HN tends to be very skeptical in general. It's easy to sound intelligent with a well-reasoned negative opinion than it is with an optimistic one. I think with cryptocurrency in particular a lot of HN'ers have really just dug their heals in and don't want to admit they were wrong.


HN folks on the iPod: "No wireless. Less space than a Nomad. Lame."

Tech forums have always been fairly anti-technology and dislike anything new until the rest of society fully adopts it.


Cryptocurrency is currently causing more harm to society than good. PoW is a large reason for that, but even PoS will have huge negative impacts as it is mostly used for speculating and illegal activity. It doesn't solve any problems other than ones that are better solved by VPNs.


Okay. Let’s play the: X is causing more harm to society than good.

X=guns Are guns causing more harm than good? Should we ban guns?

X=religion. Is religion causing more harm than good? Should we ban any form of religion?

X=social media. Is social media causing more harm than good? I heard Facebook consumes more power than the entire state of Argentina! Should we ban Facebook?

X=USD the dollar. 95% of criminal activity uses USD. 95%! It’s clear to me that if no dollar we could prevent a lot of criminal activity. Should we ban the USD?

X=VPNs Used to circumvent local laws!!! Are the causing more harm than good?

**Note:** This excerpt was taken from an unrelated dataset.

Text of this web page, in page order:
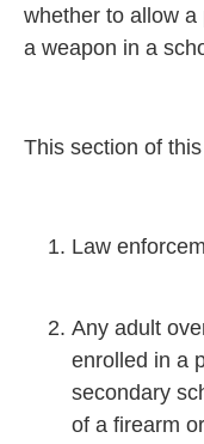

Ban VPNs you say?


> Are guns causing more harm than good?

Guns have a propensity to do a lot of good, if they were sanely regulated they could easily do more good than harm.

>Is religion causing more harm than good?

Hard to say, religion does a lot of good. Keeping people scared of god is an incredibly strong motivator for many, and most of what religion prescribes is good. I wouldn't mind taxing religion, but it's unconstitutional.

>Is social media causing more harm than good?

I think the answer here is clearly no. Yes, social media causes harm, but it causes much more joy.

>The Dollar

I understand that you're joking here but the amount of good the dollar does so clearly surpasses the harm its illicit use cause that I don't find this very funny.

Anyway, no one is trying to ban cryptocurrency.


Guns do a lot of good? I’m sorry we’re probably living in different universes. In my, I see school shootings after school shooting with lots of thoughts and prayers sprinkled in between. It’s the best guns+religion==winning!

> no one is trying to ban crypto no one is trying to ban it yet. I’m giving it 5 years until it’s outright banned.

Also, if you cripple something to the point where it’s unusable it’s virtually the same as banning it.


>I understand that you're joking here but the amount of good the dollar does so clearly surpasses the harm

This is the problem with your view of crypto, you fail to see the good


Crypto is not an effective currency. Currencies need 3 things to be effective: store of value, unit of account, and medium of exchange. Crypto fails at storing value and being a medium of exchange. It's value is completely unpredictable and transferring it is slow, costly, and annoying. Many of these problems could conceivably be solved, but without government backing crypto will never be a good store of value, as macro economic policy is required to keep currencies stable.


You’re being selective.

Crypto transfers are slow? jesus, did tou ever do a wire? have you seen moving something take days? compared to that minutes is instant.

You’re gonna tell me about CC processing next. Hate to break it to you but when you’re paying with a CC you’re not actually paying. An auth happens but the real payment happens when the transaction is settled (days later). So: days vs minutes in BTC case. wow, crypto sooo slow.

Macro economic policy? Oh yeah. That is working really really well. The government working to protect you.


Crypto is more than currency at this stage, you argument solely applies to bitcoin.


So a VPN will allow me to send money anywhere I choose? To accept payments without the risk of a third party arbitrarily shutting me down? To send donations to WikiLeaks while the US government forces payment processors and banks to abandon them?

No, of course not.


I think it’s a classic example of myopically focusing on some aspects of a technology while missing the entire point.

You’ll hear about net benefits to society (like those are easy to measure), about power consumption (like all if a sudden everyone is an arbiter of the market and decided: too much power), about how it’s a ponzi scheme (without understanding what a ponzi scheme is). All talking point of the anti-cryptocurrency agenda.

Curious to see how/if this changes in the next 5-10 years.


The allure of becoming a billionaire with almost no productive effort spent is the heart and soul of the pop-tech. Crypto that you have becomes more valuable only if more people decide they want it after you have your position. If you're "hodling" then you have an incentive to be a promoter.


Lots of tech nerds are upset that they understand technology but not finance and economics.